Thursday, May 28th, 2009    Subscribe To Our Feed

I particularly felt good this week after some intense exercise on my back muscles and abs. My back and stomach aches but it felt good. And I did not even need to step out of my room to realize this. All I needed was just a double decker bed for exercise.

Lately, I needed a bed so that my cousin can share the room with me so the perfect choice would be a double decker bed so that my room will have more area left.

But what an unanticipated function for the bed. It will no longer merely be a bed to me. In my eyes, it has become an important morning exercise machine for me.

Let me share what are the various exercises that can be done using the bed.

1 - Crunches for upper abdominals

This is easy. You should know what and how to execute crunches. Only distinction is that you carry out it on your bed. I will execute around 50 to 100 repetitions per phase.

2 - Leg ups for lower abdominals

Sit on the side of your bed. Then slowly elevate your legs up, and sense the pressure in your lower abdominals. Do around 50 to 100 repetitions as well.

3 - Pull up with palms facing out, sitting on the bed

For this exercise. I will sit, with legs tuck in, in front of the wall, on the lower bed. Next, grip the bottom of the upper deck bed, palms facing outwards, and start pulling yourself up the upper bed.
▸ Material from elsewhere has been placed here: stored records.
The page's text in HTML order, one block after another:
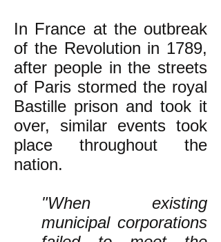
In France at the outbreak
of the Revolution in 1789,
after people in the streets
of Paris stormed the royal
Bastille prison and took it
over, similar events took
place throughout the
nation.
"When existing
municipal corporations

It is like pull ups with assistance. Since you are not using your full body weight, if you want to really feel the strain, do each repetition slowly. Pulling yourself up gradually and going down gradually as well. This exercise is great for anyone who just started exercising.
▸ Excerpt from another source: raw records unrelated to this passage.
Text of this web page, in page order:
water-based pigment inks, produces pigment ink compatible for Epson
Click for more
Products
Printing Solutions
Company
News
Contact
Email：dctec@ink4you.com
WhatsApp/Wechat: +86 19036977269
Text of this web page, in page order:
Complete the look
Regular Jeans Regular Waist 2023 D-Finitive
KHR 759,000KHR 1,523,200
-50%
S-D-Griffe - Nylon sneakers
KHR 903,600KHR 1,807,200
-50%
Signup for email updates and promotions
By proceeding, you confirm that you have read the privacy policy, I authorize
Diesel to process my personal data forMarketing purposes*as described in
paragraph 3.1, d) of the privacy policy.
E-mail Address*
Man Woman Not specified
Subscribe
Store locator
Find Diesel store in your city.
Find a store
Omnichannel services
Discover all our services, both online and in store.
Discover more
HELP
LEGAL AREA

4 - Pull up with palms facing out, with chair to keep up your legs so that it will seem like you are doing push ups upside down.
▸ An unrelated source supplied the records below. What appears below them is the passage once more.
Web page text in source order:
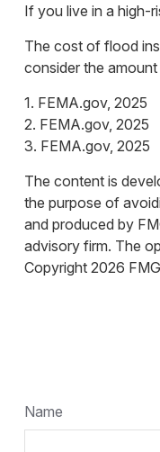
If you live in a high-
The cost of flood
consider the
1. FEMA.gov, 2025
2. FEMA.gov, 2025
3. FEMA.gov, 2025
The content is
the purpose of
and produced by
advisory firm. The
Copyright 2026
Name

For this, I will sit facing the opposite side of the lower deck bed. Seize a chair close to you so that you can rest your legs on it. Similarly, take hold of the underside of the upper deck bed, but this phase with palms facing you. And then elevate your butt up so that it resembles you are doing push ups upside down. And start pulling yourself towards the upper deck of the bed. For maximum effect, you can do it as slow as you want.

5 – Push ups with legs on the side of the bed

The concluding exercise needs no presentation. Just step into a push up stance, with your hands on the floor but legs should be on the side of the lower deck bed. And just go ahead and start training.

Wish you can find these 5 trainings to train on your double decker bed an valuable exercise machine and not just a bed for sleeping.

To see the bed that I was talking about to get a muscular back and to get strong abs, you can find out more now.

Visit this blog in order to know more about effective weight loss!